National Laboratory of Building and Public Works
- Trade name: LNBTP
- Native name: Laboratoire Nationale du Bâtiment et des Travaux Publics
- Founded: 14 December 1982
- Defunct: 2019
- Owner: Government of Burundi
- LNBTP headquarters in Bujumbura LNBTP headquarters in Bujumbura (Burundi)

= National Laboratory of Building and Public Works =

The National Laboratory of Building and Public Works (Laboratoire Nationale du Bâtiment et des Travaux Publics), or LNBTP, is a public company that conducts tests on soils and matierials used in conxtruction projects in Burundi.

==Foundation==

The National Laboratory of Building and Public Works (LNBTP) was created by Decree No. 100/129 of 14 December 1982 with the status of a technical department.
By Decree No. 100/114 of 2 August 1990, it became an administration with legal personality, its own assets and management autonomy.
Its board of directors has five members including the director, who are appointed by decree on the proposal of the Minister in charge of public works.

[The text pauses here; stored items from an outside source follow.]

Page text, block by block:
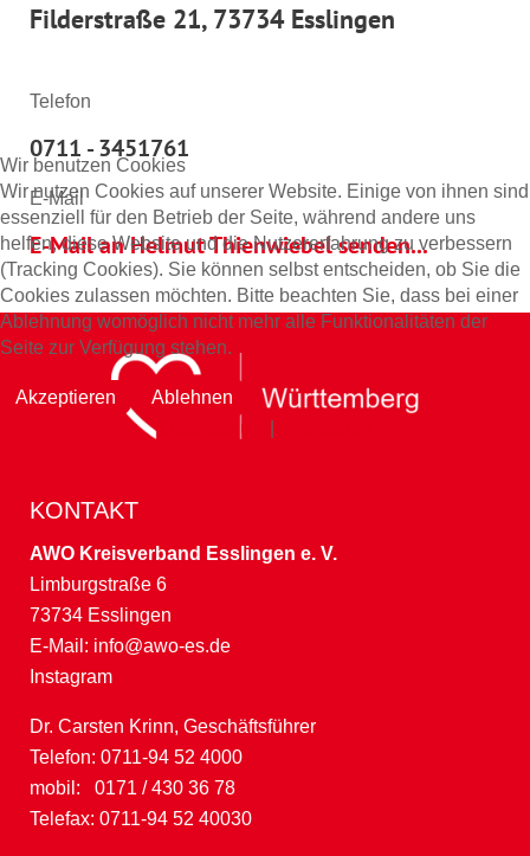
Filderstraße 21, 73734 Esslingen
Telefon
0711 - 3451761
E-Mail
E-Mail an Helmut Thienwiebel senden...
KONTAKT
AWO Kreisverband Esslingen e. V.
Limburgstraße 6
73734 Esslingen
E-Mail: info@awo-es.de
Instagram
Dr. Carsten Krinn, Geschäftsführer
Telefon: 0711-94 52 4000
mobil: 0171 / 430 36 78
Telefax: 0711-94 52 40030
Wir benutzen Cookies
Wir nutzen Cookies auf unserer Website. Einige von ihnen sind
essenziell für den Betrieb der Seite, während andere uns
helfen, diese Website und die Nutzererfahrung zu verbessern
(Tracking Cookies). Sie können selbst entscheiden, ob Sie die
Cookies zulassen möchten. Bitte beachten Sie, dass bei einer
Ablehnung womöglich nicht mehr alle Funktionalitäten der
Seite zur Verfügung stehen.
Akzeptieren
Ablehnen
Datenschutz
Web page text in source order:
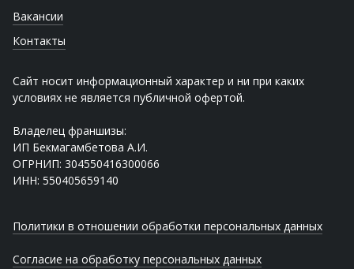
Вакансии
Контакты
Сайт носит информационный характер и ни при каких
условиях не является публичной офертой.
Владелец франшизы:
ИП Бекмагамбетова А.И.
ОГРНИП: 304550416300066
ИНН: 550405659140
Политики в отношении обработки персональных данных
Согласие на обработку персональных данных

The original mission of the LNBTP was to undertake all tests, studies and research concerning soils and construction materials for buildings and public works.

==History==
Ministerial order No. 720/158 of 18 July 1994 authorized involvement of private laboratories in execution of public works and building contracts awarded by the State. The private laboratories had to provide technical references and have sufficient and experienced staff. The LNBTP was the authority in assessing the quality of the services of private laboratories.

Ministerial Order No. 720/129 of 9 March 2001, still in force as of 2018, gave the LNBTP a monopoly on studies and geotechnical control of soils and materials for execution of public works and building contracts awarded in the name of the State, These must include a clause specifying the nature and frequency of the laboratory's interventions. Approved private laboratories could intervene in public contracts as self-control laboratories for companies or private individuals.

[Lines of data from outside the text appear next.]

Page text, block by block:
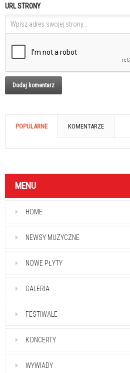
URL STRONY
POPULARNE KOMENTARZE
MENU
HOME
NEWSY MUZYCZNE
NOWE PŁYTY
GALERIA
FESTIWALE
KONCERTY
WYWIADY

A 2004 World Bank report noted that LNBTP functions included supervising technical and geo-technical studies for roads.
It had experienced and well-trained engineers, but did not have the capacity to plan and lead road programs executed by the private sector.

In July 2014 Ernest Mberamiheto, Minister of Good Governance and Privatization, answered questions in a National Assembly debate.
Companies that had been recommended for privatization over a five-year period included SOSUMO (Note: SOSUMO: Société Sucrière du Moso (Moso Sugar Company)), SIP (Note: SIP: Société Immobilière Publique (Public Real Estate Company)), SRDI (Note: SRDI: Société Régionale de Développement de l'Imbo (Imbo Regional Development Company)), OTB (Note: OTB: Office du Thé du Burundi (Burundi Tea Office)), ALM (Note: ALM: Agence de Location du Matériel (Equipment Rental Agency)), COGERCO
 (Note: COGERCO: Compagnie de Gérance du Coton (Cotton Management Company)), LNBTP and ONATOUR (Note: ONATOUR: Office National de la Tourbe (National Peat Office)).
It was recommended that measures be put in place to prevent the assets of these companies being abused in the interim before privatization occurred.

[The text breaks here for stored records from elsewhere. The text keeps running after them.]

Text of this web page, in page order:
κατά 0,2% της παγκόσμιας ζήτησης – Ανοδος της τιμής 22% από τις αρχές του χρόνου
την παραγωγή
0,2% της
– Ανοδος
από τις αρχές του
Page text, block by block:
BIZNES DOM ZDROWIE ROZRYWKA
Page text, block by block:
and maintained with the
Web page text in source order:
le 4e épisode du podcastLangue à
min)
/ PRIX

As of 2018 the laboratory had 48 permanent employees including 6 engineers, 10 technicians and 19 technical assistants.
It was poorly funded, relying on fees and external aid, and faced competition from private laboratories.
The LNBTP had a monopoly on tests relating to buildings, but the market was free and subject to competition for other types of works.

In 2019 by Decree No.100/079 of 24 May 2019 the LNBTP was merged with other entities into OBUHA (Note: OBUHA: Office Burundais de l’Urbanisme, de l’Habitat et de la Construction (Burundian Office of Urban Planning, Housing and Construction)), which was in charge of Urban Planning, Housing, and Construction.
The other merged entities were SIP, ECOSAT (Note: ECOSAT: Encadrement des Constructions Sociales et Aménagement des Terrains (Social Construction Promotion and Land Development)), Municipal Technical Services (SETEMU), General Directorate of the Building (DGB) and General Directorate of Urban Planning and Habitat (DGUH).
The new organization was responsible for sanitation, housing, and urban planning and development.

In July 2021 over 30 employees of the former LNBTP were dismissed.
They were told that their contract had terminated when the decree establishing OBUHA had been signed, although their salaries had continued to be paid.
They could take a recruitment test if they wanted to continue with OBUHA, join the civil service as new exmployees with no recognition of their experience, or accept severance pay.
The employees were not told how to hand over, or to whom.